PROVIDED ENTRIES ::

——————————

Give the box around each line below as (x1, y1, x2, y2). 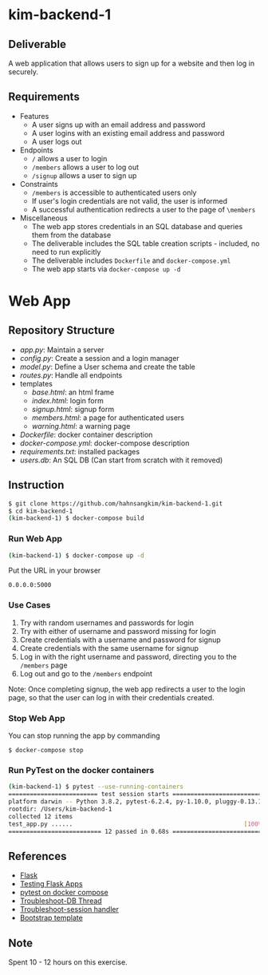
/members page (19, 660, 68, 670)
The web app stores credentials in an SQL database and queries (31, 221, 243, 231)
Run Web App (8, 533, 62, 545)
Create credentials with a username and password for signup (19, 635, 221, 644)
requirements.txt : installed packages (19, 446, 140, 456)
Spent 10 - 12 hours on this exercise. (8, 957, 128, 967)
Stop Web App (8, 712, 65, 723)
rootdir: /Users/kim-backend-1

——————————

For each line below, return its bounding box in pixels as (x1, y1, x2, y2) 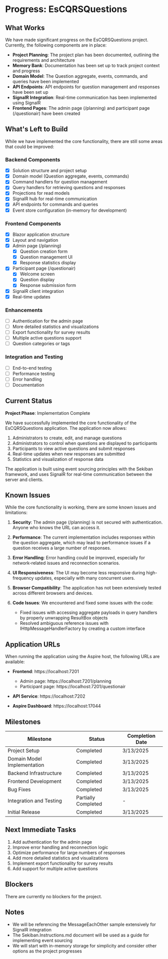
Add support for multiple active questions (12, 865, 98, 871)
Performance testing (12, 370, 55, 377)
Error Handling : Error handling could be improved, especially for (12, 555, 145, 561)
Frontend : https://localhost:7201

——————————

WHAT IS BEING ASKED ::
Your answer should consist solely of the lines above from the line with "requirements.txt : installed" to the line with "rootdir: /Users/kim-backend-1", both included, reproduced exactly.

REPLY TO THE TASK ::
requirements.txt : installed packages (19, 446, 140, 456)
Spent 10 - 12 hours on this exercise. (8, 957, 128, 967)
Stop Web App (8, 712, 65, 723)
rootdir: /Users/kim-backend-1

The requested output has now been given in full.